(Data items)
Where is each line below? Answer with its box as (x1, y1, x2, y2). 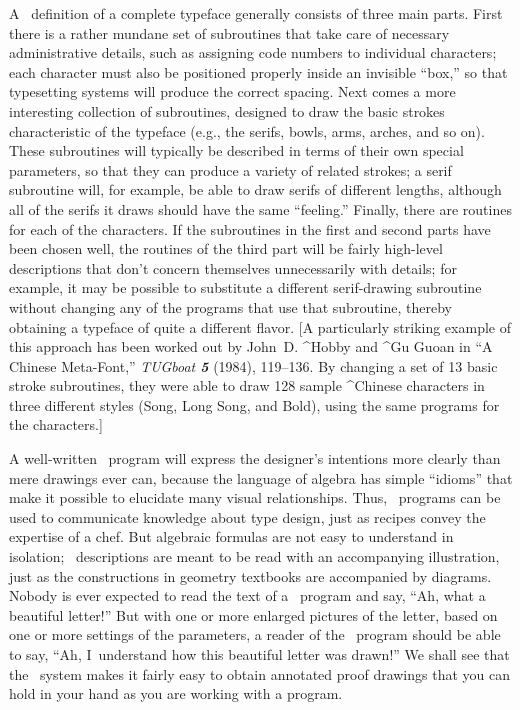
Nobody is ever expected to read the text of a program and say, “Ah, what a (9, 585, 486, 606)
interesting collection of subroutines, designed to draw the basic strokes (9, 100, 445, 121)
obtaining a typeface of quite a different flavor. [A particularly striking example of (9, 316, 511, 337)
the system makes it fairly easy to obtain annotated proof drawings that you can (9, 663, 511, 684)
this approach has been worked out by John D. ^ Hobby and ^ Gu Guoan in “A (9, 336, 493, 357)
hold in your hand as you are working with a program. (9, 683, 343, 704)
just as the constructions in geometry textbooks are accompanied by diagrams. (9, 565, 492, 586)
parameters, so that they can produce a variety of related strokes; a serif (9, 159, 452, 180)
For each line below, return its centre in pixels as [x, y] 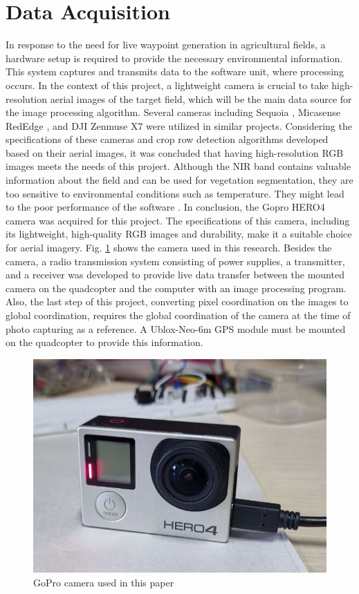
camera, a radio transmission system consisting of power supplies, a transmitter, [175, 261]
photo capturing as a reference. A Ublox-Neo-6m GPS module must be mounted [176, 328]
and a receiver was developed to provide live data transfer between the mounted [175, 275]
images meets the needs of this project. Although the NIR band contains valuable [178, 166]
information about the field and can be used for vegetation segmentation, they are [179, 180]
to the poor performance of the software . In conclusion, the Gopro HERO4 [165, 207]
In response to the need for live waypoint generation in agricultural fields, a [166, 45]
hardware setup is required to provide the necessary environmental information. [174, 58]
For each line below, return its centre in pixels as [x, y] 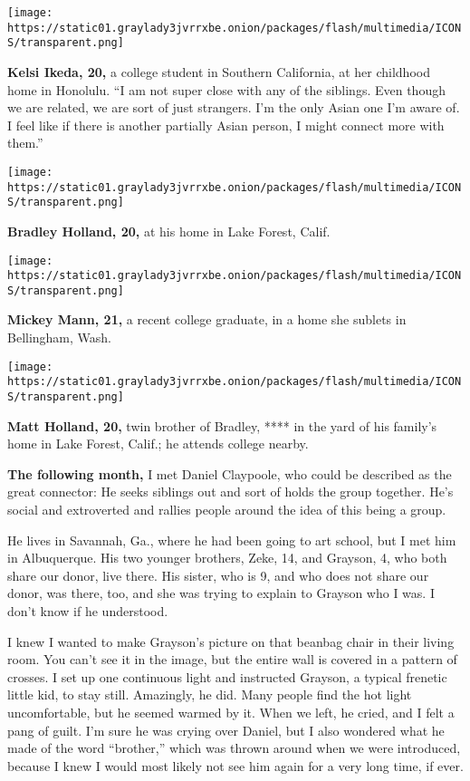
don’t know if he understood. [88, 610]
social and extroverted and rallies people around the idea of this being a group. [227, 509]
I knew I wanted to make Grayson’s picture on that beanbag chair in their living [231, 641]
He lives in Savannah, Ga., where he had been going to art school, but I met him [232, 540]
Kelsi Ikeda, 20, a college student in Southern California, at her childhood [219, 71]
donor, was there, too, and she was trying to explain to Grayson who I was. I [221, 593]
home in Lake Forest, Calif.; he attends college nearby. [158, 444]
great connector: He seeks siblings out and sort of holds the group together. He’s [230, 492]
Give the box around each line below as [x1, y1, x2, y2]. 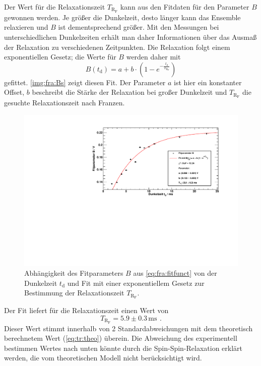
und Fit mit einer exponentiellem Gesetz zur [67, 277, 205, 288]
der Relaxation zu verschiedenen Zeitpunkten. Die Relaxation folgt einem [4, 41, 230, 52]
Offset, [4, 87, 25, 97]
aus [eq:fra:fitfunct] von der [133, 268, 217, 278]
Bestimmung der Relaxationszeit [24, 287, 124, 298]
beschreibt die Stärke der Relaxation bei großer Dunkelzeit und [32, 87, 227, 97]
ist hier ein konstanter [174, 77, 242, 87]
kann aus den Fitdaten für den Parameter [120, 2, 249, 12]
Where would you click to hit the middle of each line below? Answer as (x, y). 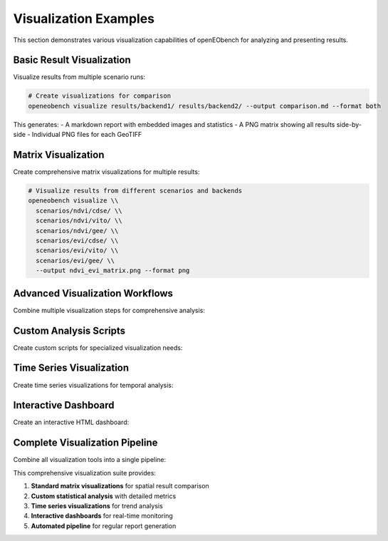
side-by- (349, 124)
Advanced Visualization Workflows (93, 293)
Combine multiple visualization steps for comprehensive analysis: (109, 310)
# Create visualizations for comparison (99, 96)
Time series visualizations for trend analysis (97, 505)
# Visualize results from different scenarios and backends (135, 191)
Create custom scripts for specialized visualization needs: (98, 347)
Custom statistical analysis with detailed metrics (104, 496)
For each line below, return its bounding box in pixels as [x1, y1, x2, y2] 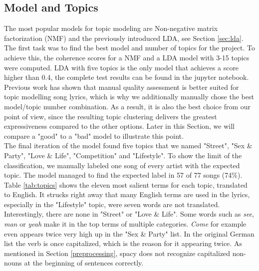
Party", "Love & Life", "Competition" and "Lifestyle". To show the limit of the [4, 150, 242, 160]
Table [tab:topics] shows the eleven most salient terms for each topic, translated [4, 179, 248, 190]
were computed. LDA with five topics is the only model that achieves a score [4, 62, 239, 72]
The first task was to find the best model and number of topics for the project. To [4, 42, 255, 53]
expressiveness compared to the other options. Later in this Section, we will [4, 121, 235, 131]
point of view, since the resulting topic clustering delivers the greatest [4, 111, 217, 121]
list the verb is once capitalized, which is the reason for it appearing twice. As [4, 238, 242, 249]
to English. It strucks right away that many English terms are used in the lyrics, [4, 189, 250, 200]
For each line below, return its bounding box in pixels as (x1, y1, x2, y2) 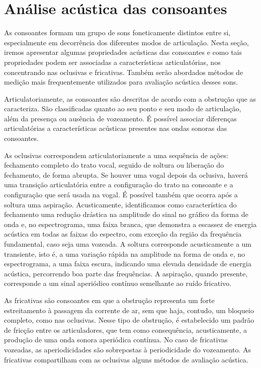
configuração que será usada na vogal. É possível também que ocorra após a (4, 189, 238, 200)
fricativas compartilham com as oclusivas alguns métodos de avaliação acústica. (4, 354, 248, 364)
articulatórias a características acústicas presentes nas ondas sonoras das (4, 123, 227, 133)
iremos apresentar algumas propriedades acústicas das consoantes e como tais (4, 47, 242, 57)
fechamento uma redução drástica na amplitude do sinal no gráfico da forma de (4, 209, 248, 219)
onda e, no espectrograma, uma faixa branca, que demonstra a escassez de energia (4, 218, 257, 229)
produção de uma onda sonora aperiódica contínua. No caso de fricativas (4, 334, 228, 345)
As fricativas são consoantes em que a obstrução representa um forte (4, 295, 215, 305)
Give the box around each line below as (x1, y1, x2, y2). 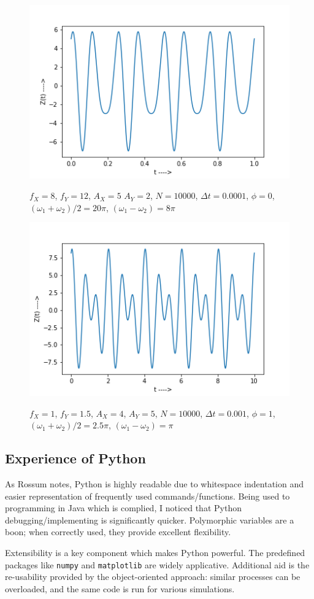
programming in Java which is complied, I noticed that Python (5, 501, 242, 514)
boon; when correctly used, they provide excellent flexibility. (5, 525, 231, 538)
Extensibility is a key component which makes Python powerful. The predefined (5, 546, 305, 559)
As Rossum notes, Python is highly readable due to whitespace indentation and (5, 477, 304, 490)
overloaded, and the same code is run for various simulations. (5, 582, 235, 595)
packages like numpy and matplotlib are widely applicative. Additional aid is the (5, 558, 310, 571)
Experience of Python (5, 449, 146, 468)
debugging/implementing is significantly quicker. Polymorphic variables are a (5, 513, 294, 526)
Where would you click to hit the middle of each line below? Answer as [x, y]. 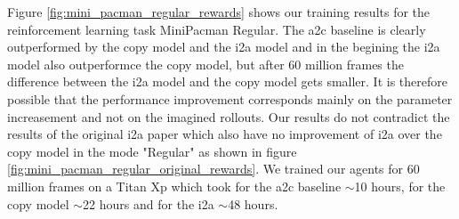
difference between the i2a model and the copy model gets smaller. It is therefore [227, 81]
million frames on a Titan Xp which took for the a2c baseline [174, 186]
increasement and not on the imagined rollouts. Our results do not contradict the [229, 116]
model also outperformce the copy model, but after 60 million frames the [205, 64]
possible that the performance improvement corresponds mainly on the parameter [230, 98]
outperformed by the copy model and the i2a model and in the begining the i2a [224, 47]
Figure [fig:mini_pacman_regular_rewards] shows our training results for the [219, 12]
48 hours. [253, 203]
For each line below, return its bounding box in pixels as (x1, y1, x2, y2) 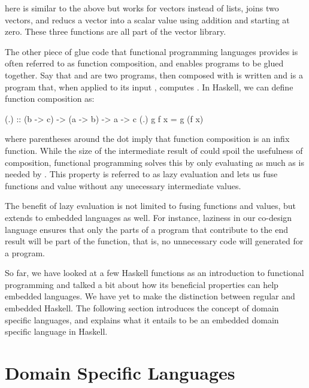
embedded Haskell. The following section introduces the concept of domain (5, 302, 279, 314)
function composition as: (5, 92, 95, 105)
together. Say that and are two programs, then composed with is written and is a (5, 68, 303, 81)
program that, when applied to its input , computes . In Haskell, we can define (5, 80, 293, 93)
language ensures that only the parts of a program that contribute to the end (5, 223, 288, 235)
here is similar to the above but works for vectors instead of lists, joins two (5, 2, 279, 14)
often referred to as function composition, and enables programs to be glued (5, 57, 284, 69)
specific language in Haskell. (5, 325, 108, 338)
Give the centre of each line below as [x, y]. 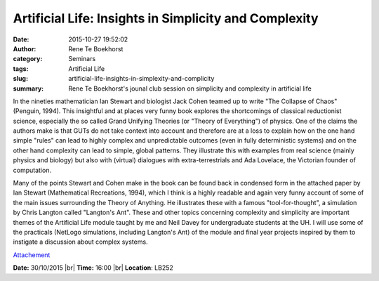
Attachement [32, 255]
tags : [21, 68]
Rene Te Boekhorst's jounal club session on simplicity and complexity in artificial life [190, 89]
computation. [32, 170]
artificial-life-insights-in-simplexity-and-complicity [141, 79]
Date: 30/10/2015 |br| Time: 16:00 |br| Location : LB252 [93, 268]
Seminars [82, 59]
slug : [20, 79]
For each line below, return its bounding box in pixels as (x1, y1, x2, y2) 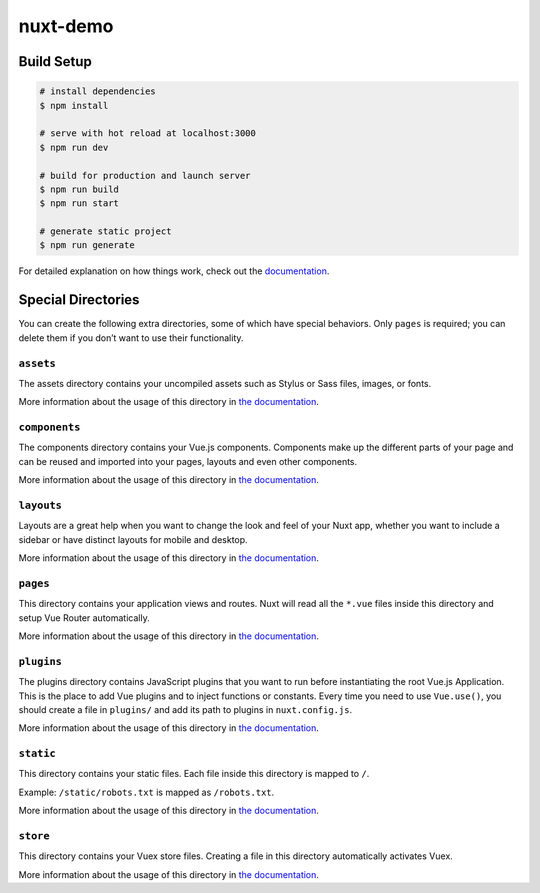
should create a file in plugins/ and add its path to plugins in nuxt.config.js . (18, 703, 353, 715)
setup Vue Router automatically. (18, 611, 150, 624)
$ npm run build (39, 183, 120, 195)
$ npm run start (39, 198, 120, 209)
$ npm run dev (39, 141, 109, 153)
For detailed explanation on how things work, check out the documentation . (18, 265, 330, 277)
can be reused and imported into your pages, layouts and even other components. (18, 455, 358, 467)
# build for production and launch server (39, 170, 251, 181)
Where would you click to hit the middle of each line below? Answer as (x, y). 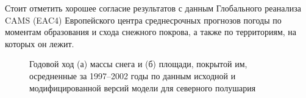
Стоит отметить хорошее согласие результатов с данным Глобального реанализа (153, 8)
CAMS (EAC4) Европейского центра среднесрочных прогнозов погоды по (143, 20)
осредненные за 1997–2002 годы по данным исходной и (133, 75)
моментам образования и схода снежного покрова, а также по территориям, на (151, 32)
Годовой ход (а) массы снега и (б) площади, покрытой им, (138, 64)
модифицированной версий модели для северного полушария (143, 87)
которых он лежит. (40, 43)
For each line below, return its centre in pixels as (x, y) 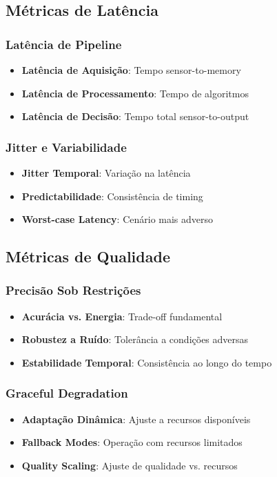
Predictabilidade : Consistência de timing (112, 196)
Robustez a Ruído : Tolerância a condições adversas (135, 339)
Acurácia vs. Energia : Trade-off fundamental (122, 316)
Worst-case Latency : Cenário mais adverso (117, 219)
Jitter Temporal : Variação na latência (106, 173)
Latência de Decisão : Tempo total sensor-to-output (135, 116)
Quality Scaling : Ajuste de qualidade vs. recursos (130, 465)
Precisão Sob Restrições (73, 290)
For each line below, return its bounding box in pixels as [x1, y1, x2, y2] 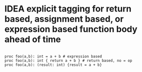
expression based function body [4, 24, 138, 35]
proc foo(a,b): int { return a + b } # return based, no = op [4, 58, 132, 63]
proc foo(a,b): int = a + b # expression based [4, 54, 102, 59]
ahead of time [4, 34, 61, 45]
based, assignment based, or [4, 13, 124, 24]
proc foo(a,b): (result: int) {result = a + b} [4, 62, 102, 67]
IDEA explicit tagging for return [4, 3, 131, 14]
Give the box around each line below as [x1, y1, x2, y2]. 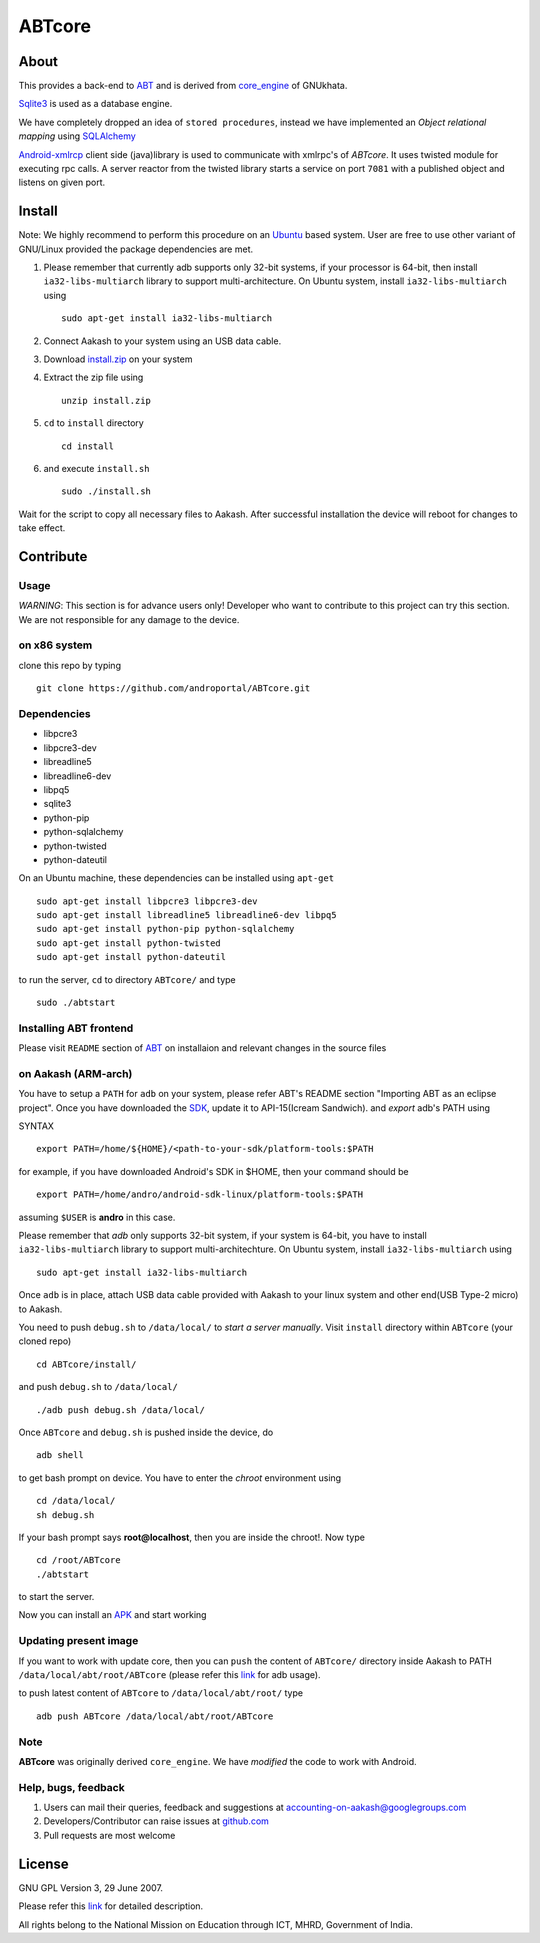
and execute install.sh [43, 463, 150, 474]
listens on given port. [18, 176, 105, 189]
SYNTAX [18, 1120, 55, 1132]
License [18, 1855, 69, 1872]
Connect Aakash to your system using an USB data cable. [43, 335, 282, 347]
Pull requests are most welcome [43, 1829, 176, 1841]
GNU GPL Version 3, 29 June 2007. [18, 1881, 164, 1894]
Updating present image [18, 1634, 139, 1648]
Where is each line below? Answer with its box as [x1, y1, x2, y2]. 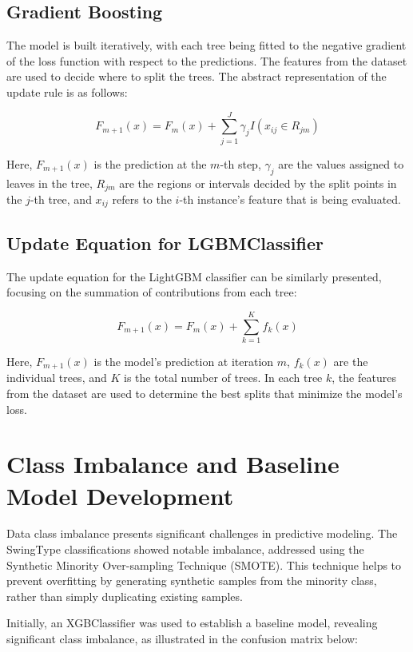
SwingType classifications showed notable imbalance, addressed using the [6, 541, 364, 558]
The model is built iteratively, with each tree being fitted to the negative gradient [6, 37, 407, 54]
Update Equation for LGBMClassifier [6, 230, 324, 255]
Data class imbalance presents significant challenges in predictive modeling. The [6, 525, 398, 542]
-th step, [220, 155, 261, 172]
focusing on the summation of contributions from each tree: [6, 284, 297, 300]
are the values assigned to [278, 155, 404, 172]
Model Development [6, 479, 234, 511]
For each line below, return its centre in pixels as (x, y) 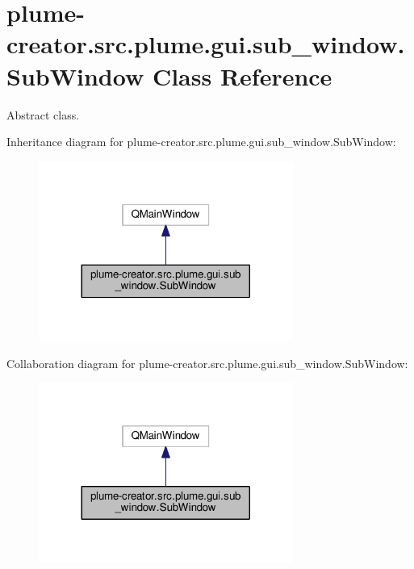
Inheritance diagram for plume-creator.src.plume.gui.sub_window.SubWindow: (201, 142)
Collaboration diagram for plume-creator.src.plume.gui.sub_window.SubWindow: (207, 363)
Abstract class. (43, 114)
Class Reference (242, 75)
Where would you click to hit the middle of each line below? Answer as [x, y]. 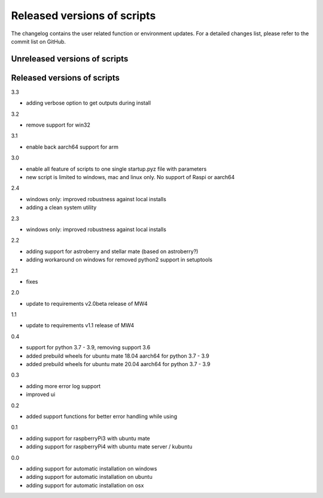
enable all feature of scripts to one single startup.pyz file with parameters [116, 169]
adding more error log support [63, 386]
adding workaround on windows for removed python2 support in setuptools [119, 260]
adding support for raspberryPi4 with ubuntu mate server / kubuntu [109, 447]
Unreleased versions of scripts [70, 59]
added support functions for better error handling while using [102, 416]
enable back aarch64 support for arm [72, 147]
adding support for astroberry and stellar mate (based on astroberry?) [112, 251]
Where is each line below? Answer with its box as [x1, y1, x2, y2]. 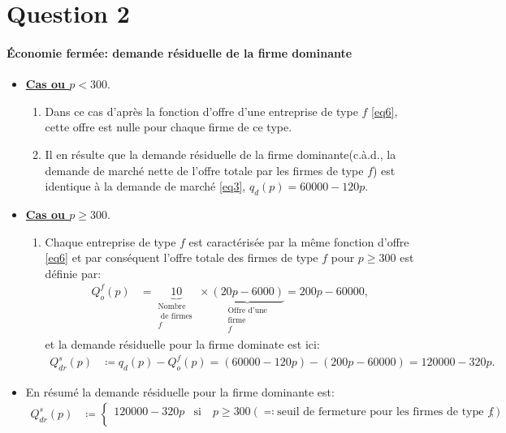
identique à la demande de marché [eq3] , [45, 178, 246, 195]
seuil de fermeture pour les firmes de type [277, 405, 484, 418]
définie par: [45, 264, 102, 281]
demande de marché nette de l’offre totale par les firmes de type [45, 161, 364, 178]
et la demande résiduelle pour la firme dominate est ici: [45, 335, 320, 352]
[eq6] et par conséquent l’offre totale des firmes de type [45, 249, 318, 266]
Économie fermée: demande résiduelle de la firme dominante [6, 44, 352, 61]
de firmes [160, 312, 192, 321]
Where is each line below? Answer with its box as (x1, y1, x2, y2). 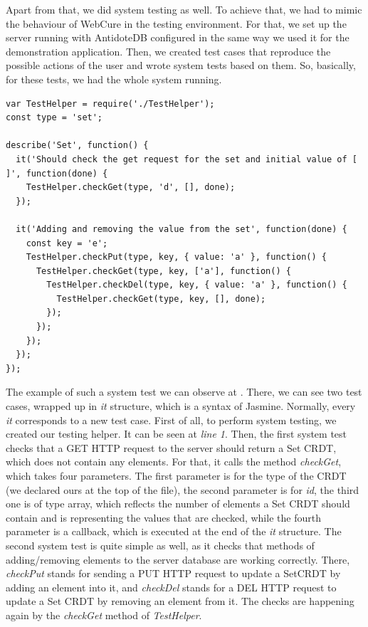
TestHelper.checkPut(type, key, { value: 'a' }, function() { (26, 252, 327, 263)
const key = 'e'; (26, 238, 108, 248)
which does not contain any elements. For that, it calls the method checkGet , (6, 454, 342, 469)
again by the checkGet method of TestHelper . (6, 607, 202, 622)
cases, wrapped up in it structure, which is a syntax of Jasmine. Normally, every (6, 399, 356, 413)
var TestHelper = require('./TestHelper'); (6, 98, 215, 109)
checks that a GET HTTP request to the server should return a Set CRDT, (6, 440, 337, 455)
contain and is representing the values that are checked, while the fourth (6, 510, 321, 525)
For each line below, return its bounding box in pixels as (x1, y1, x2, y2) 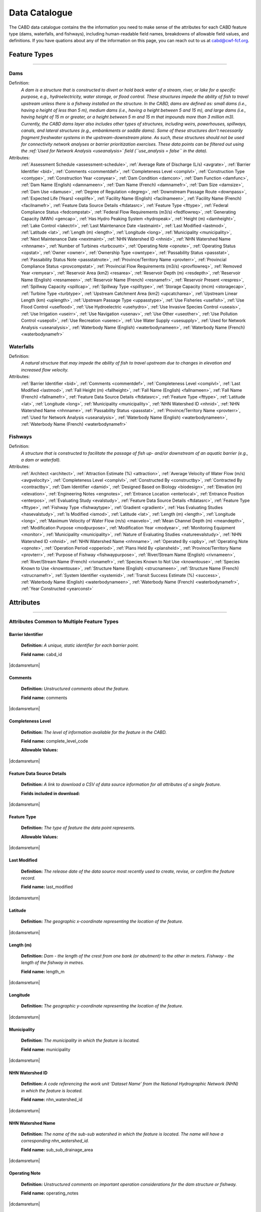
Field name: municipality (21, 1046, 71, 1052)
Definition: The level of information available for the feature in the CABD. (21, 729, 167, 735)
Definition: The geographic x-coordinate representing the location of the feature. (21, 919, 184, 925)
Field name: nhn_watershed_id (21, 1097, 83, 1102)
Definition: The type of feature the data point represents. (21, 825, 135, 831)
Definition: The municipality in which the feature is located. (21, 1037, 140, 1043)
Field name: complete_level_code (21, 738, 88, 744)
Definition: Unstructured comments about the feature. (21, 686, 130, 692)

== EXERCISE BRIEF ==
Print, exactly as written, the lines above from the first one to the one containing "obtaining a typeface". Leave out pictures.

== ANSWER FOR THIS EXERCISE ==
Where is each line below? Answer with its box as (x1, y1, x2, y2). 
Nobody is ever expected to read the text of a program and say, “Ah, what a (9, 585, 486, 606)
interesting collection of subroutines, designed to draw the basic strokes (9, 100, 445, 121)
obtaining a typeface of quite a different flavor. [A particularly striking example of (9, 316, 511, 337)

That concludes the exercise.